2. The multi-dimensional oral image screening method according to claim 1, characterized in that: Step S In step 02, the fluorescence image a and the white light image b are input into different trained recognition models A and B, respectively. The output results are input into decision tree, random forest tree, or gradient boosting tree models to output the location of oral abnormalities.
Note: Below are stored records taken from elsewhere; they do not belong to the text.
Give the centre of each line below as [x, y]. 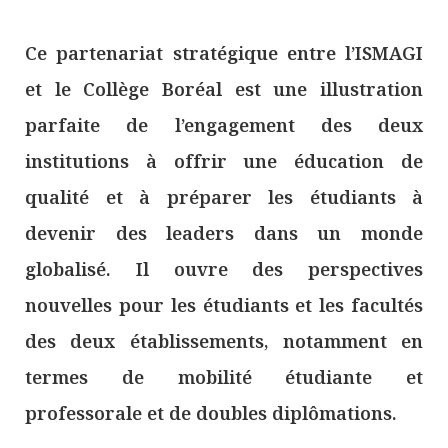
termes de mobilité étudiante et [224, 376]
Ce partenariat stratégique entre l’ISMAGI [224, 52]
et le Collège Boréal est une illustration [224, 88]
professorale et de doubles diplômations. [211, 412]
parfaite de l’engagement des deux [224, 124]
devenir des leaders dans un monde [224, 232]
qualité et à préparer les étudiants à [224, 196]
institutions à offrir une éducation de [224, 160]
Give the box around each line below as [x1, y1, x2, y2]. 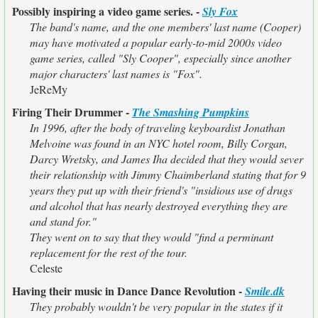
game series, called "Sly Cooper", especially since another [30, 50, 291, 65]
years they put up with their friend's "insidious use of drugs [30, 182, 292, 197]
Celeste [30, 261, 62, 275]
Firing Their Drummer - [12, 104, 132, 120]
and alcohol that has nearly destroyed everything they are [30, 198, 287, 213]
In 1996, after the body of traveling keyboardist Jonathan [30, 120, 285, 135]
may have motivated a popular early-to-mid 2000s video [30, 35, 282, 50]
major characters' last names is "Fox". [30, 66, 202, 81]
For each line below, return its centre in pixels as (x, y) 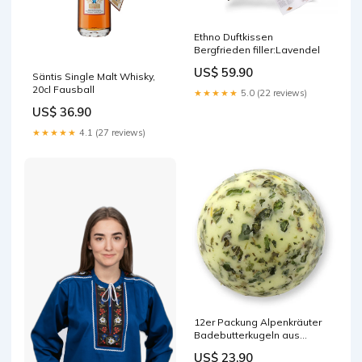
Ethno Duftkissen (234, 37)
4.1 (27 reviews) (111, 133)
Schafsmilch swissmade (251, 348)
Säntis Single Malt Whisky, (94, 77)
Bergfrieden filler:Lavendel (257, 50)
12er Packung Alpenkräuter (258, 322)
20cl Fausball (63, 90)
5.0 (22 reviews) (273, 93)
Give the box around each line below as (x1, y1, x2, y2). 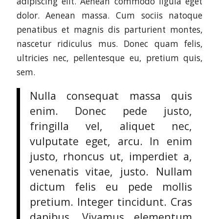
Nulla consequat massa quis (29, 88, 193, 103)
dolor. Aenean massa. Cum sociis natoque (16, 9, 203, 21)
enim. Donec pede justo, (29, 103, 193, 118)
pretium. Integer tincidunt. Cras (29, 194, 193, 209)
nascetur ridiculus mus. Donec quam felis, (16, 38, 203, 49)
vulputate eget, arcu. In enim (29, 133, 193, 148)
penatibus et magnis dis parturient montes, (16, 23, 203, 35)
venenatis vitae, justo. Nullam (29, 164, 193, 178)
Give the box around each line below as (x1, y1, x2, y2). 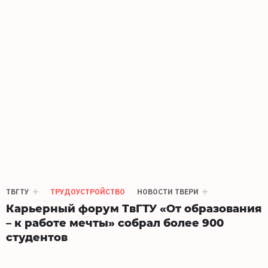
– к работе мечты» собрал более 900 (6, 215, 224, 230)
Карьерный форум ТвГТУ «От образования (6, 200, 261, 215)
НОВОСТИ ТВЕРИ (137, 187, 199, 196)
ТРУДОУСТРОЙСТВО (50, 187, 125, 196)
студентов (6, 229, 68, 244)
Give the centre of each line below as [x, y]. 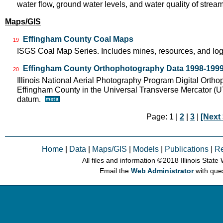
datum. [31, 99]
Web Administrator [163, 171]
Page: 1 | [163, 116]
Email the [115, 171]
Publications [187, 149]
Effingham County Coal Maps [78, 39]
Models [146, 149]
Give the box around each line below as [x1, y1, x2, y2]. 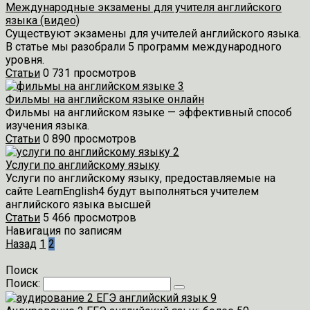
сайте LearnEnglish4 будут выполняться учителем [6, 184, 259, 198]
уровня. [6, 53, 44, 66]
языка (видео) [6, 13, 80, 27]
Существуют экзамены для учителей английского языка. [6, 26, 301, 40]
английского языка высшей [6, 197, 151, 211]
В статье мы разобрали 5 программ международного [6, 39, 282, 53]
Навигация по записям [6, 224, 122, 237]
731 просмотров [52, 66, 136, 80]
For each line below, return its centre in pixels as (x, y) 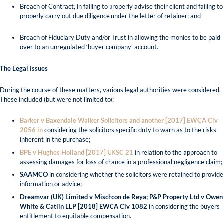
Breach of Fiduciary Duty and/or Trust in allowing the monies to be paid (120, 38)
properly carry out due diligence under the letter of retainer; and (110, 16)
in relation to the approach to (175, 152)
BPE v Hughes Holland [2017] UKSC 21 (77, 152)
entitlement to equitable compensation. (76, 215)
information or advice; (51, 184)
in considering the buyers (184, 206)
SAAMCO (34, 174)
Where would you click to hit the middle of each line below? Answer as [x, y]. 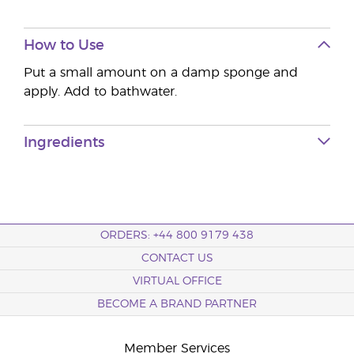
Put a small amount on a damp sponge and [161, 73]
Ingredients [64, 143]
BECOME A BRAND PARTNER [177, 304]
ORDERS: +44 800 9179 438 [177, 235]
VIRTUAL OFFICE [177, 281]
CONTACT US [177, 258]
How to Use [64, 46]
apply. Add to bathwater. [100, 92]
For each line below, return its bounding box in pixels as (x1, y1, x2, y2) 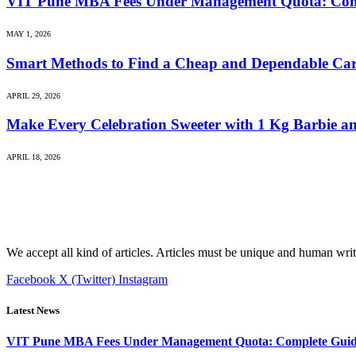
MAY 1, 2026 (6, 29, 51, 39)
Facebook (6, 273, 56, 287)
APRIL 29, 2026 (6, 91, 60, 100)
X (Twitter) (59, 273, 115, 287)
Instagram (118, 273, 168, 287)
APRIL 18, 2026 (6, 153, 60, 162)
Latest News (6, 304, 60, 317)
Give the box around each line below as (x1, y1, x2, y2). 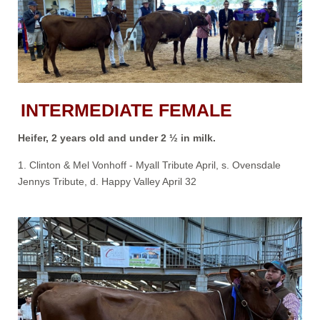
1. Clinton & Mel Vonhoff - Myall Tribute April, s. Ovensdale (18, 159, 281, 171)
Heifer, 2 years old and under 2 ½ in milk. (18, 132, 216, 144)
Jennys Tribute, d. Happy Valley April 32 (18, 176, 196, 188)
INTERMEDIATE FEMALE (21, 101, 232, 121)
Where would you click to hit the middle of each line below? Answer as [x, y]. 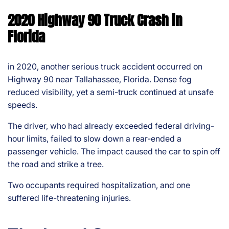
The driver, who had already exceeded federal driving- [111, 126]
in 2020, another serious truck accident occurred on [105, 67]
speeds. [22, 105]
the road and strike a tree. [56, 164]
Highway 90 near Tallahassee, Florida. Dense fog [100, 79]
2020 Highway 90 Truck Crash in [95, 20]
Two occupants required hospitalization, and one [99, 185]
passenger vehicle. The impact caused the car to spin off [114, 152]
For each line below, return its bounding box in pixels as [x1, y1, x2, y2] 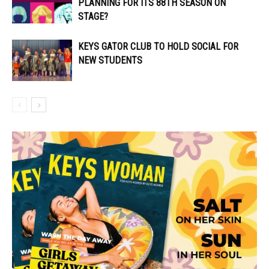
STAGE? [78, 10, 108, 22]
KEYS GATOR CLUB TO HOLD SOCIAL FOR [78, 40, 238, 52]
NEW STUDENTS [78, 54, 142, 66]
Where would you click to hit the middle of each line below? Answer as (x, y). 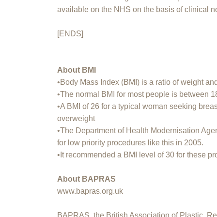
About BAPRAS (87, 179)
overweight (76, 118)
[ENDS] (70, 33)
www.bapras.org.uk (90, 191)
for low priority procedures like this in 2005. (131, 142)
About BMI (77, 70)
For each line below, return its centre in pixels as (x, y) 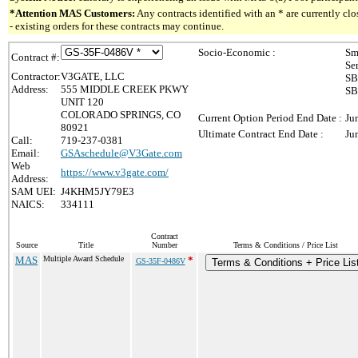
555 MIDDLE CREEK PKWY (125, 89)
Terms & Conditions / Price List (285, 245)
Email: (26, 153)
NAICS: (28, 204)
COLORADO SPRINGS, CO (121, 115)
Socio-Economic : (237, 52)
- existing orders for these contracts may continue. (117, 26)
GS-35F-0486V (160, 261)
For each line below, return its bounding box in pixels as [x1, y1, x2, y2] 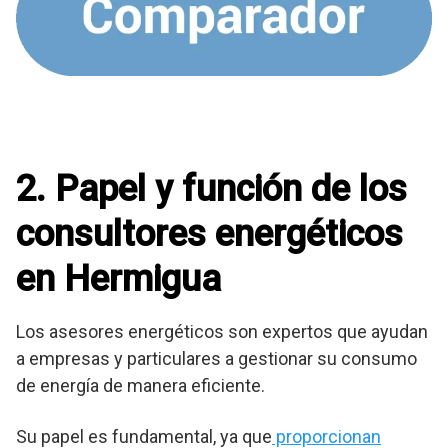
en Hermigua [16, 258, 221, 301]
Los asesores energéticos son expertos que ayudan [16, 321, 428, 343]
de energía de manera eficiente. [16, 375, 265, 397]
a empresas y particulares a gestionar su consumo [16, 348, 417, 370]
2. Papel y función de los [16, 168, 407, 211]
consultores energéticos [16, 213, 403, 256]
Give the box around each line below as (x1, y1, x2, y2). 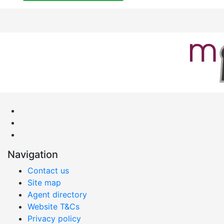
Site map (27, 177, 61, 187)
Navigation (7, 148, 58, 160)
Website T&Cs (27, 201, 79, 211)
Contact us (27, 165, 69, 175)
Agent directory (27, 189, 87, 199)
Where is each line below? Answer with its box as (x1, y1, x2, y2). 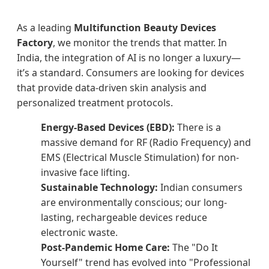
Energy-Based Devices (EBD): (41, 120, 175, 134)
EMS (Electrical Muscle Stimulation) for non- (41, 150, 239, 164)
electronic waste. (41, 225, 118, 239)
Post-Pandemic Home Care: (41, 240, 170, 254)
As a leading (17, 20, 74, 34)
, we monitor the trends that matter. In (53, 35, 227, 49)
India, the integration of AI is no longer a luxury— (17, 50, 241, 64)
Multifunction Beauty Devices (74, 20, 216, 34)
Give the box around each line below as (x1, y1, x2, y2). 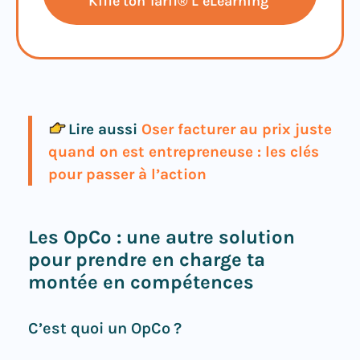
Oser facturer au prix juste (141, 121, 332, 139)
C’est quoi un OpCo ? (28, 319, 182, 338)
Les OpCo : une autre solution (28, 226, 295, 249)
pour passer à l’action (48, 166, 207, 184)
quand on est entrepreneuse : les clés (48, 143, 319, 162)
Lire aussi (68, 121, 137, 139)
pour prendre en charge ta (28, 248, 265, 272)
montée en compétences (28, 271, 254, 294)

3. The multi-dimensional oral image screening method according to claim 1, characterized in that: Step S In 02, the fluorescence image a and the white light image b are input into different recognition models A and B, respectively, and the oral histology image c is input into the recognition model C. The output results are input into the decision tree, random forest tree, or gradient boosting tree model to output the location of oral abnormalities. Before rinsing your mouth, use a swab to collect oral mucosa samples from abnormal locations in your mouth; Based on the output of the recognition model C, the sample collected by the swab is selected.

4. The multi-dimensional oral image screening method according to claim 1, characterized in that: Step S5 includes image preprocessing, which involves denoising the image using a support vector machine to remove adhering molecules and unstained material impurities.

5. The multi-dimensional oral image screening method according to claim 1, characterized in that: The deep learning model CNN in step S6 adopts a lightweight CNN model with a 5-layer architecture: the first layer is the input layer; the second layer is a convolutional and pooling layer with EfficientNet-B0; the third layer is a global average pooling layer; the fourth layer is a fully connected layer with 1024 neurons; and the fifth layer is an output layer with a sigmoid activation function. Based on the statistical sample review and the distribution of class samples, the original dataset is randomly divided into two classes, with 80% used as the training set and the remaining 20% ​​as the test set. The model is trained using the training set and tested using the test set. The deep learning model CNN uses manually labeled images as the training dataset for training, and the current output results are manually labeled and added to the training set for expansion. The outputs added to the training set include a positive feedback training dataset, which contains the correct results identified by the deep learning model CNN; and a negative feedback training dataset, which contains the incorrect results identified by the deep learning model CNN.